I’ve seen so many posts lately about shady friends. Who wants a frenemy in their life? (Frenemy is a person who’s kinda your friend, but kinda your enemy too). I don’t have time for frenemies.
Friends, How Many Of Us Have Them? Friends, Ones We Can Depend On. ~Whodini
Let me tell you what I’m not gonna tolerate in 2019. Fake friends. Nope, no ma’am, ain’t got time for that. Either you got my back or you don’t. And if you don’t, that’s fine, but this is where we part ways.
I love hard, that’s just who I am. I’m sure lots of you can relate. I like doing things for my friends. I try to support them in whatever ways I can. I don’t mind helping them, that’s what friends are for.
But is your friend really your friend? Are they there for you, like you are for them? I’m not talking about during the good times, that’s easy. Are they there for you in the bad times?
Do they include you in things, or are you the one always inviting them out? Do they do thoughtful things for you?
Let’s say y’all go out to lunch, do they offer to pay the bill? Real friends offer to help pay. Sometimes I pay, sometimes they pay, we take turns.
Are they grateful? Anytime I receive something from a friend, I make sure to thank them. Does your friend appreciate the things you do for them?

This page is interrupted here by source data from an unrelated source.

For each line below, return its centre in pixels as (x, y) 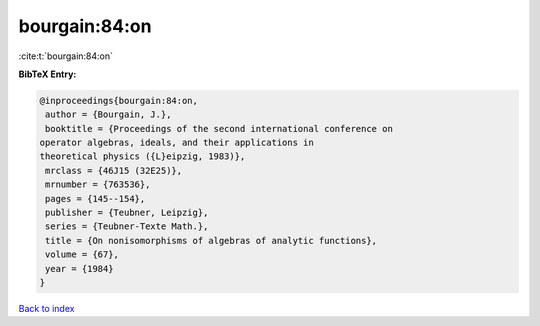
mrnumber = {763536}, (98, 184)
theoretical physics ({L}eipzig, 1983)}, (142, 156)
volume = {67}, (82, 254)
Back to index (46, 308)
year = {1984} (79, 268)
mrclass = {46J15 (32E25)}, (114, 170)
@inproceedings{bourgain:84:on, (119, 100)
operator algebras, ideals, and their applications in (176, 143)
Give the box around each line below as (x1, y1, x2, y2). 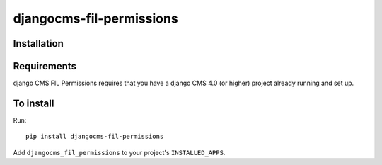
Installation (13, 38, 64, 50)
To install (13, 97, 54, 109)
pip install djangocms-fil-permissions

Folks who never say “thank you” and who just take, take, take, really rub me the wrong way. In the past I’ve let that slide, but not anymore. You can take your entitled self back to the rock you crawled out from!
In order to have friends, you must first be a friend. It ain’t all about you! I’ve known folks who were so narcissistic, they truly believed they should be waited on hand & foot. Those kind of people are never satisfied, no matter how much you do for them.

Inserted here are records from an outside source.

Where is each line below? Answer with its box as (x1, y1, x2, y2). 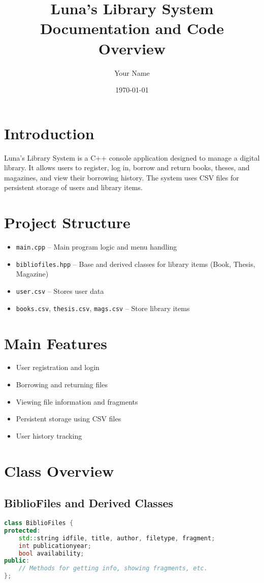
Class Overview (4, 460, 114, 481)
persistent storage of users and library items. (4, 182, 143, 193)
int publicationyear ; (18, 542, 91, 549)
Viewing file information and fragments (16, 396, 138, 407)
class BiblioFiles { (4, 519, 74, 527)
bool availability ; (18, 549, 84, 557)
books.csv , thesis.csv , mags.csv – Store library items (16, 302, 190, 313)
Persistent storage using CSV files (16, 413, 121, 424)
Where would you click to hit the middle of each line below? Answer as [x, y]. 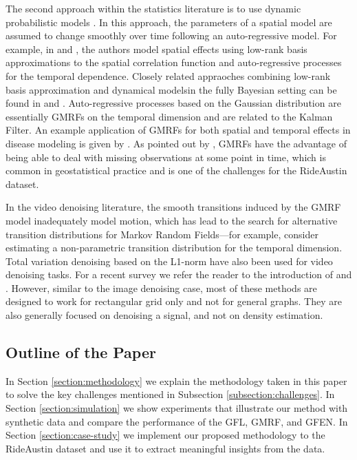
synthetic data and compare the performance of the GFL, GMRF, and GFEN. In [177, 421]
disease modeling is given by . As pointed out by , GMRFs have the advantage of [176, 143]
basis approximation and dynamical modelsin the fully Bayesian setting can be [171, 89]
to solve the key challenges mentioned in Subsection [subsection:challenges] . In [170, 394]
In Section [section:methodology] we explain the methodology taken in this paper [176, 380]
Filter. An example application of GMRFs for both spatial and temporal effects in [178, 130]
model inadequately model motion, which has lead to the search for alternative [172, 220]
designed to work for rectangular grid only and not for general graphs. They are [174, 301]

A friend believes in you. They also believe you. I’m a very honest person, probably too honest. I’m truthful. If I tell you something, I’m speaking the truth, period. I used to get all worked up if someone didn’t believe me. I’d try to corroborate my story with cold, hard, facts… in an effort to make them see I was being truthful. Not anymore. If you don’t believe me, that’s on you. My job is to tell you the truth, not to force you to believe it. Period.
If you are the one putting forth all the effort in your friendship, and not seeing any reciprocation, then is it really a friendship? If your “friend” never has time for you, doesn’t support you, is never there for you, doesn’t appreciate you or what you do for them, they’re not really your friend . . . and you deserve better.